_What needs to be done_: Your reply should be the whole listing, copied exactly, with the pictures left out.
----------
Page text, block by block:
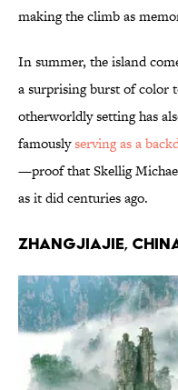
making the climb as
In summer, the island
a surprising burst of color
otherworldly setting has
famouslyserving as a
—proof that Skellig
as it did centuries ago.
Zhangjiajie,
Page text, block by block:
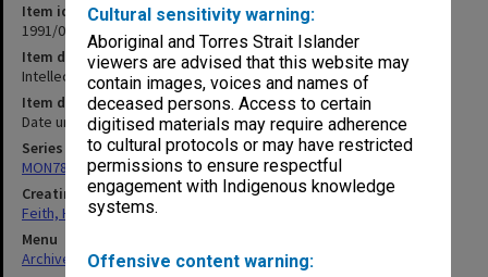
Cultural sensitivity warning:
Aboriginal and Torres Strait Islander
viewers are advised that this website may
contain images, voices and names of
deceased persons. Access to certain
digitised materials may require adherence
to cultural protocols or may have restricted
permissions to ensure respectful
engagement with Indigenous knowledge
systems.
Offensive content warning:
Item identifier
1991/09 Item 1346
Item description
Intellectuals Def'l [?] and Comparative
Item date
Date unknown
Series
MON78: Research files
Creating entity
Feith, Herbert
Menu
Archives Collections|Browse non-digitised items
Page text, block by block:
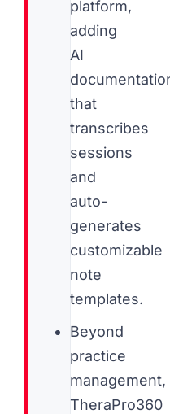
platform,
adding
AI
that
transcribes
sessions
and
auto-
generates
customizable
note
templates.
Beyond
practice
management,
TheraPro360
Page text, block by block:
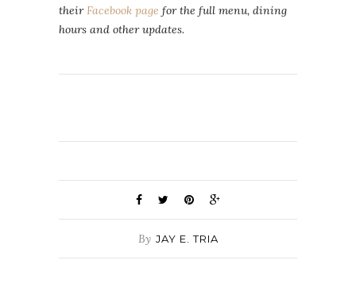
theirFacebook page for the full menu, dining
hours and other updates.
By JAY E. TRIA
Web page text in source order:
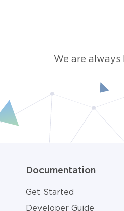
We are
Documentation
Get Started
Developer Guide
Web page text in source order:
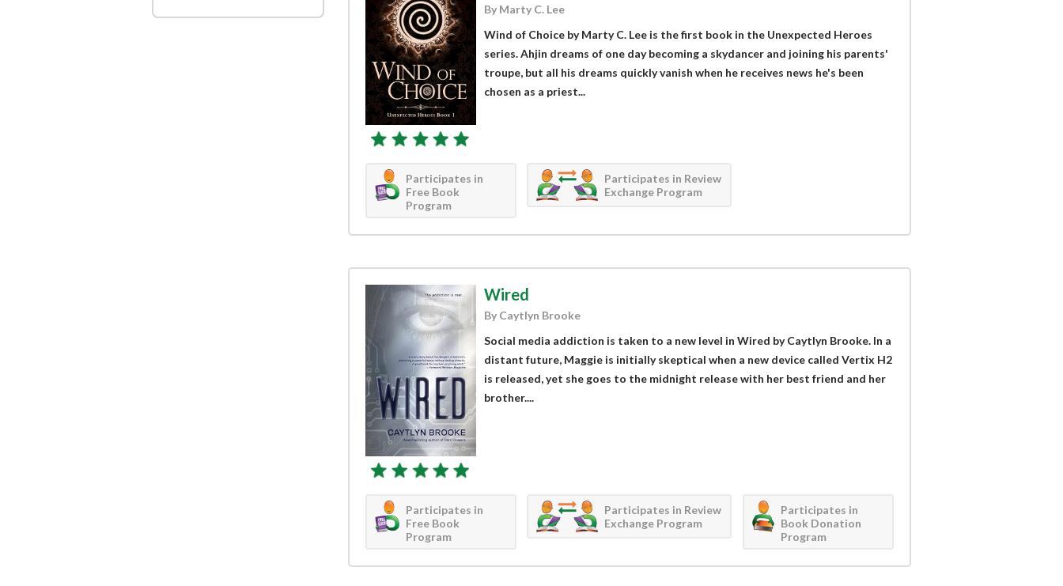
By Marty C. Lee
Wind of Choice by Marty C. Lee is the first book in the Unexpected Heroes
series. Ahjin dreams of one day becoming a skydancer and joining his parents'
troupe, but all his dreams quickly vanish when he receives news he's been
chosen as a priest...
Participates in
Free Book
Program
Participates in Review
Exchange Program
Wired
By Caytlyn Brooke
Social media addiction is taken to a new level in Wired by Caytlyn Brooke. In a
distant future, Maggie is initially skeptical when a new device called Vertix H2
is released, yet she goes to the midnight release with her best friend and her
brother....
Participates in
Free Book
Program
Participates in Review
Exchange Program
Participates in
Book Donation
Program
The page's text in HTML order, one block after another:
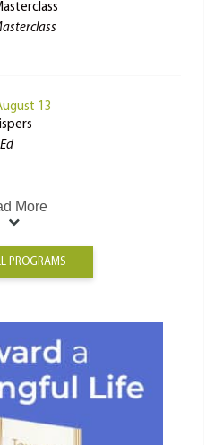
13
More
PROGRAMS
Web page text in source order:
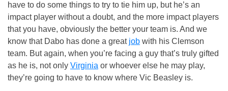
have to do some things to try to tie him up, but he’s an
impact player without a doubt, and the more impact players
that you have, obviously the better your team is. And we
know that Dabo has done a great job with his Clemson
team. But again, when you’re facing a guy that’s truly gifted
as he is, not only Virginia or whoever else he may play,
they’re going to have to know where Vic Beasley is.
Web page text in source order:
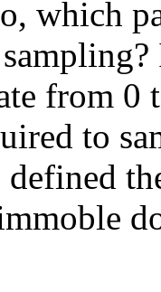
which
from 0
to
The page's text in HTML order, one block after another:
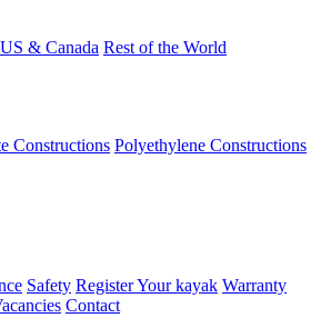
US & Canada Rest of the World
Constructions Polyethylene Constructions
Safety Register Your kayak Warranty
Contact
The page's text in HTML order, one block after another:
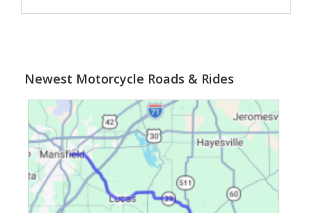
Newest Motorcycle Roads & Rides
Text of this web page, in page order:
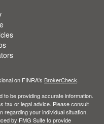
on FINRA's BrokerCheck
be providing accurate information.
tax or legal advice. Please consult
your individual situation.
by FMG Suite to provide
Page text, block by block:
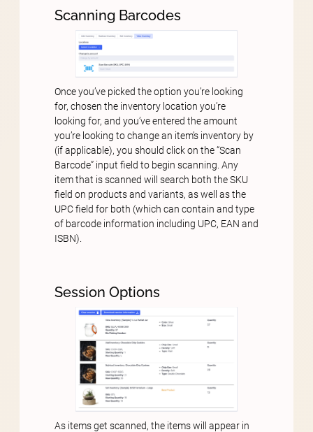
Scanning Barcodes
Once you’ve picked the option you’re looking
for, chosen the inventory location you’re
looking for, and you’ve entered the amount
you’re looking to change an item’s inventory by
(if applicable), you should click on the “Scan
Barcode” input field to begin scanning. Any
item that is scanned will search both the SKU
field on products and variants, as well as the
UPC field for both (which can contain and type
of barcode information including UPC, EAN and
ISBN).
Session Options
As items get scanned, the items will appear in
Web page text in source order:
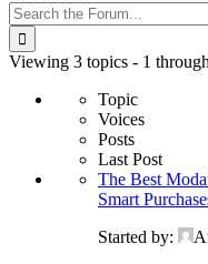
Viewing 3 topics - 1
Topic
Voices
Posts
Last Post
The Best
Smart
Started by:
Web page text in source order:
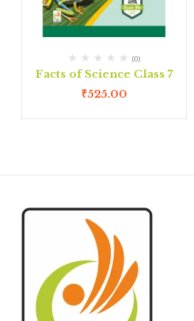
(0)
Facts of Science Class 7
₹525.00
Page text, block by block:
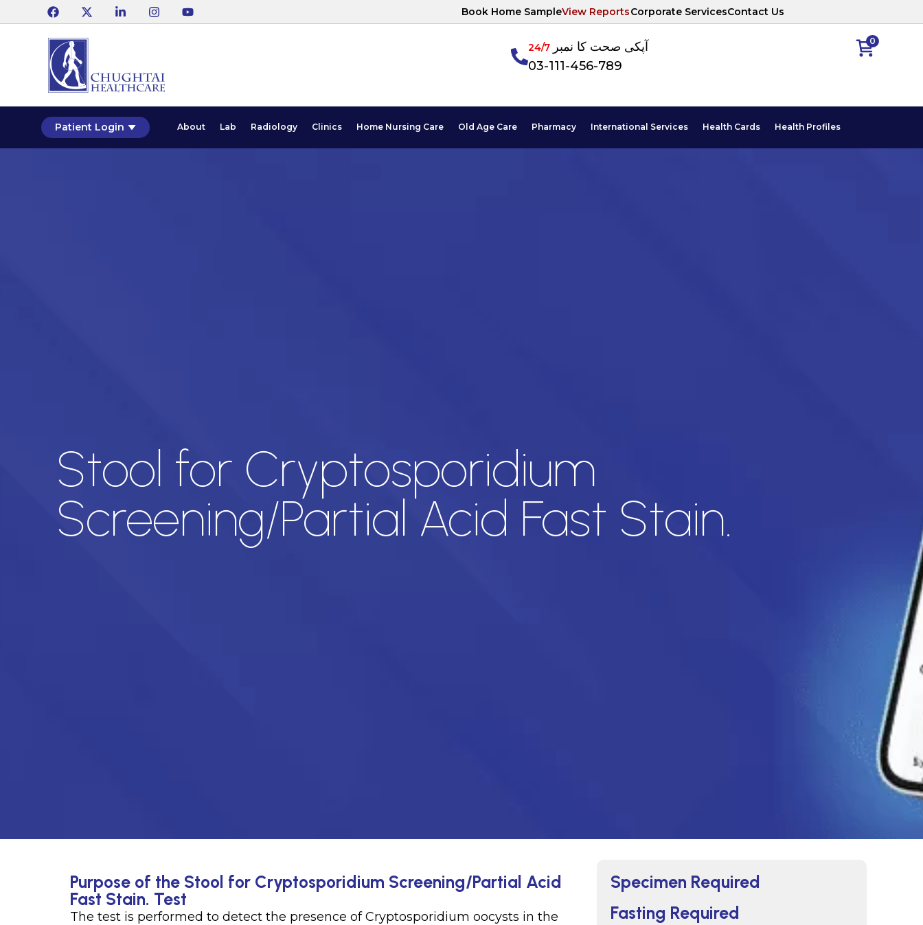
Book Home SampleView ReportsCorporate ServicesContact Us
0 آپکی صحت کا نمبر24/7
03-111-456-789
Patient Login About Lab Radiology Clinics Home Nursing Care Old Age Care Pharmacy International Services Health Cards Health Profiles
Stool for Cryptosporidium
Screening/Partial Acid Fast Stain.
Specimen Required
Fasting Required
Purpose of the Stool for Cryptosporidium Screening/Partial Acid
Fast Stain. Test
The test is performed to detect the presence of Cryptosporidium oocysts in the
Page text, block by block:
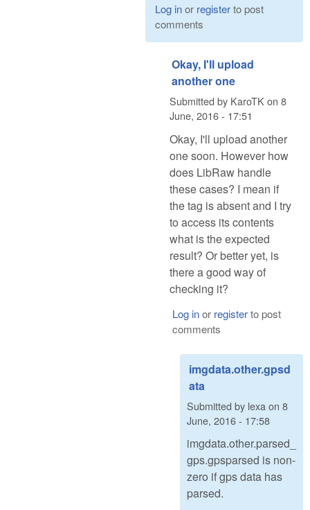
Log inor registerto post
comments
Okay, I'll upload
another one
Submitted by KaroTKon 8
June, 2016 - 17:51
Okay, I'll upload another
one soon. However how
does LibRaw handle
these cases? I mean if
the tag is absent and I try
to access its contents
what is the expected
result? Or better yet, is
there a good way of
checking it?
Log inor registerto post
comments
imgdata.other.gpsd
ata
Submitted by lexa on 8
June, 2016 - 17:58
imgdata.other.parsed_
gps.gpsparsed is non-
zero if gps data has
parsed.
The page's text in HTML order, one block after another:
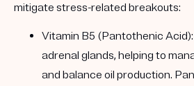
mitigate stress-related breakouts:
Vitamin B5 (Pantothenic
adrenal glands, helping to
and balance oil production.
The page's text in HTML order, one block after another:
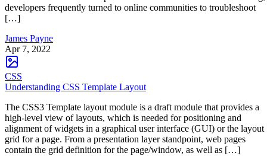
developers frequently turned to online communities to troubleshoot
[…]
James Payne
Apr 7, 2022
CSS
Understanding CSS Template Layout
The CSS3 Template layout module is a draft module that provides a
high-level view of layouts, which is needed for positioning and
alignment of widgets in a graphical user interface (GUI) or the layout
grid for a page. From a presentation layer standpoint, web pages
contain the grid definition for the page/window, as well as […]
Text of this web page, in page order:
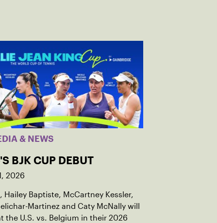
& NEWS
BJK CUP DEBUT
2026
Hailey Baptiste, McCartney Kessler,
Martinez and Caty McNally will
the U.S. vs. Belgium in their 2026
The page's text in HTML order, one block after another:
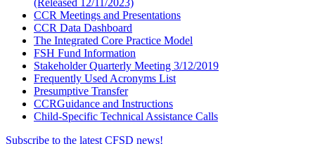
CCR Meetings and Presentations
CCR Data Dashboard
The Integrated Core Practice Model
FSH Fund Information
Stakeholder Quarterly Meeting 3/12/2019
Frequently Used Acronyms List
Presumptive Transfer
CCRGuidance and Instructions
Child-Specific Technical Assistance Calls
Subscribe to the latest CFSD news!
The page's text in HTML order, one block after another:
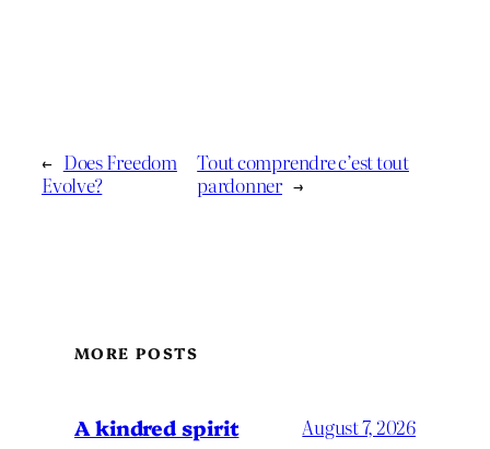
← Does Freedom
Evolve?
Tout comprendre c’est tout
pardonner →
MORE POSTS
A kindred spirit August 7, 2026
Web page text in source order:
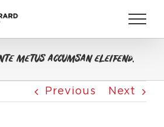
metus accumsan eleifend.
Previous Next
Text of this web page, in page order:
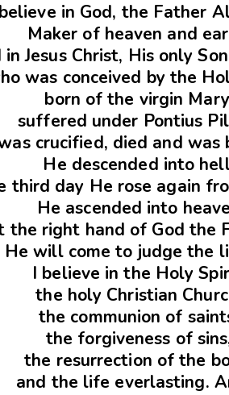
in God, the Father
Maker of heaven and
Jesus Christ, His only
was conceived by the
born of the virgin
suffered under Pontius
crucified, died and was
He descended into
third day He rose again
He ascended into
the right hand of God the
He will come to judge the
I believe in the Holy
the holy Christian
the communion of
the forgiveness of
the resurrection of the
and the life everlasting.
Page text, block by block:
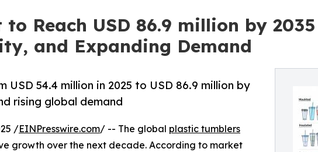
Reach USD 86.9 million by
and Expanding Demand
54.4 million in 2025 to USD 86.9 million by
rising global demand
/EINPresswire.com/ -- The global plastic tumblers
growth over the next decade. According to market
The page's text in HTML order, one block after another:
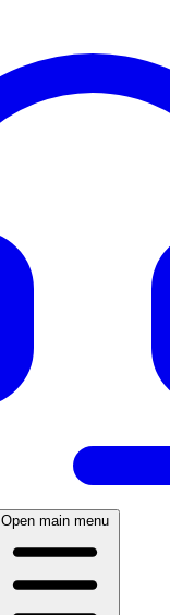
Open main menu
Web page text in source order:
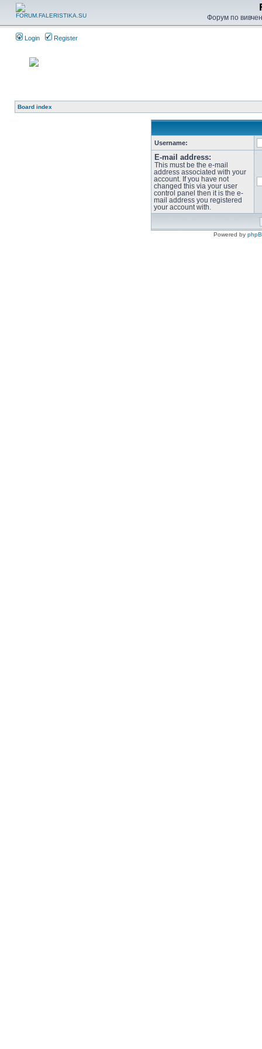
Форум по
Login Register
Board index
Username:
E-mail address:
This must be the e-mail
address associated with your
account. If you have not
changed this via your user
control panel then it is the e-
mail address you registered
your account with.
Powered by
----------
_Exercise result_:
Page text, block by block:
making the climb as
In summer, the island
a surprising burst of color
otherworldly setting has
famouslyserving as a
—proof that Skellig
as it did centuries ago.
Zhangjiajie,
Page text, block by block:
Cultural sensitivity warning:
Aboriginal and Torres Strait Islander
viewers are advised that this website may
contain images, voices and names of
deceased persons. Access to certain
digitised materials may require adherence
to cultural protocols or may have restricted
permissions to ensure respectful
engagement with Indigenous knowledge
systems.
Offensive content warning:
Item identifier
1991/09 Item 1346
Item description
Intellectuals Def'l [?] and Comparative
Item date
Date unknown
Series
MON78: Research files
Creating entity
Feith, Herbert
Menu
Archives Collections|Browse non-digitised items
Page text, block by block:
platform,
adding
AI
that
transcribes
sessions
and
auto-
generates
customizable
note
templates.
Beyond
practice
management,
TheraPro360
Page text, block by block:
theirFacebook page for the full menu, dining
hours and other updates.
By JAY E. TRIA
Web page text in source order:
We are
Documentation
Get Started
Developer Guide
Web page text in source order:
By Marty C. Lee
Wind of Choice by Marty C. Lee is the first book in the Unexpected Heroes
series. Ahjin dreams of one day becoming a skydancer and joining his parents'
troupe, but all his dreams quickly vanish when he receives news he's been
chosen as a priest...
Participates in
Free Book
Program
Participates in Review
Exchange Program
Wired
By Caytlyn Brooke
Social media addiction is taken to a new level in Wired by Caytlyn Brooke. In a
distant future, Maggie is initially skeptical when a new device called Vertix H2
is released, yet she goes to the midnight release with her best friend and her
brother....
Participates in
Free Book
Program
Participates in Review
Exchange Program
Participates in
Book Donation
Program
The page's text in HTML order, one block after another:
13
More
PROGRAMS
Web page text in source order:
have to do some things to try to tie him up, but he’s an
impact player without a doubt, and the more impact players
that you have, obviously the better your team is. And we
know that Dabo has done a great job with his Clemson
team. But again, when you’re facing a guy that’s truly gifted
as he is, not only Virginia or whoever else he may play,
they’re going to have to know where Vic Beasley is.
Web page text in source order:
which
from 0
to
The page's text in HTML order, one block after another:
US & Canada Rest of the World
Constructions Polyethylene Constructions
Safety Register Your kayak Warranty
Contact
The page's text in HTML order, one block after another:
Newest Motorcycle Roads & Rides
Text of this web page, in page order:
on FINRA's BrokerCheck
be providing accurate information.
tax or legal advice. Please consult
your individual situation.
by FMG Suite to provide
Page text, block by block:
Scanning Barcodes
Once you’ve picked the option you’re looking
for, chosen the inventory location you’re
looking for, and you’ve entered the amount
you’re looking to change an item’s inventory by
(if applicable), you should click on the “Scan
Barcode” input field to begin scanning. Any
item that is scanned will search both the SKU
field on products and variants, as well as the
UPC field for both (which can contain and type
of barcode information including UPC, EAN and
ISBN).
Session Options
As items get scanned, the items will appear in
Web page text in source order:
Viewing 3 topics - 1
Topic
Voices
Posts
Last Post
The Best
Smart
Started by:
Web page text in source order:
(0)
Facts of Science Class 7
₹525.00
Page text, block by block:
Book Home SampleView ReportsCorporate ServicesContact Us
0 آپکی صحت کا نمبر24/7
03-111-456-789
Patient Login About Lab Radiology Clinics Home Nursing Care Old Age Care Pharmacy International Services Health Cards Health Profiles
Stool for Cryptosporidium
Screening/Partial Acid Fast Stain.
Specimen Required
Fasting Required
Purpose of the Stool for Cryptosporidium Screening/Partial Acid
Fast Stain. Test
The test is performed to detect the presence of Cryptosporidium oocysts in the
Page text, block by block:
Log inor registerto post
comments
Okay, I'll upload
another one
Submitted by KaroTKon 8
June, 2016 - 17:51
Okay, I'll upload another
one soon. However how
does LibRaw handle
these cases? I mean if
the tag is absent and I try
to access its contents
what is the expected
result? Or better yet, is
there a good way of
checking it?
Log inor registerto post
comments
imgdata.other.gpsd
ata
Submitted by lexa on 8
June, 2016 - 17:58
imgdata.other.parsed_
gps.gpsparsed is non-
zero if gps data has
parsed.
The page's text in HTML order, one block after another:
mitigate stress-related breakouts:
Vitamin B5 (Pantothenic
adrenal glands, helping to
and balance oil production.
The page's text in HTML order, one block after another:
developers frequently turned to online communities to troubleshoot
[…]
James Payne
Apr 7, 2022
CSS
Understanding CSS Template Layout
The CSS3 Template layout module is a draft module that provides a
high-level view of layouts, which is needed for positioning and
alignment of widgets in a graphical user interface (GUI) or the layout
grid for a page. From a presentation layer standpoint, web pages
contain the grid definition for the page/window, as well as […]
Text of this web page, in page order:
& NEWS
BJK CUP DEBUT
2026
Hailey Baptiste, McCartney Kessler,
Martinez and Caty McNally will
the U.S. vs. Belgium in their 2026
The page's text in HTML order, one block after another:
CCR Meetings and Presentations
CCR Data Dashboard
The Integrated Core Practice Model
FSH Fund Information
Stakeholder Quarterly Meeting 3/12/2019
Frequently Used Acronyms List
Presumptive Transfer
CCRGuidance and Instructions
Child-Specific Technical Assistance Calls
Subscribe to the latest CFSD news!
The page's text in HTML order, one block after another:
← Does Freedom
Evolve?
Tout comprendre c’est tout
pardonner →
MORE POSTS
A kindred spirit August 7, 2026
Web page text in source order:
metus accumsan eleifend.
Previous Next
Text of this web page, in page order:
in God, the Father
Maker of heaven and
Jesus Christ, His only
was conceived by the
born of the virgin
suffered under Pontius
crucified, died and was
He descended into
third day He rose again
He ascended into
the right hand of God the
He will come to judge the
I believe in the Holy
the holy Christian
the communion of
the forgiveness of
the resurrection of the
and the life everlasting.
Page text, block by block:
Reach USD 86.9 million by
and Expanding Demand
54.4 million in 2025 to USD 86.9 million by
rising global demand
/EINPresswire.com/ -- The global plastic tumblers
growth over the next decade. According to market
The page's text in HTML order, one block after another:
Open main menu
Web page text in source order:
Форум по
Login Register
Board index
Username:
E-mail address:
This must be the e-mail
address associated with your
account. If you have not
changed this via your user
control panel then it is the e-
mail address you registered
your account with.
Powered by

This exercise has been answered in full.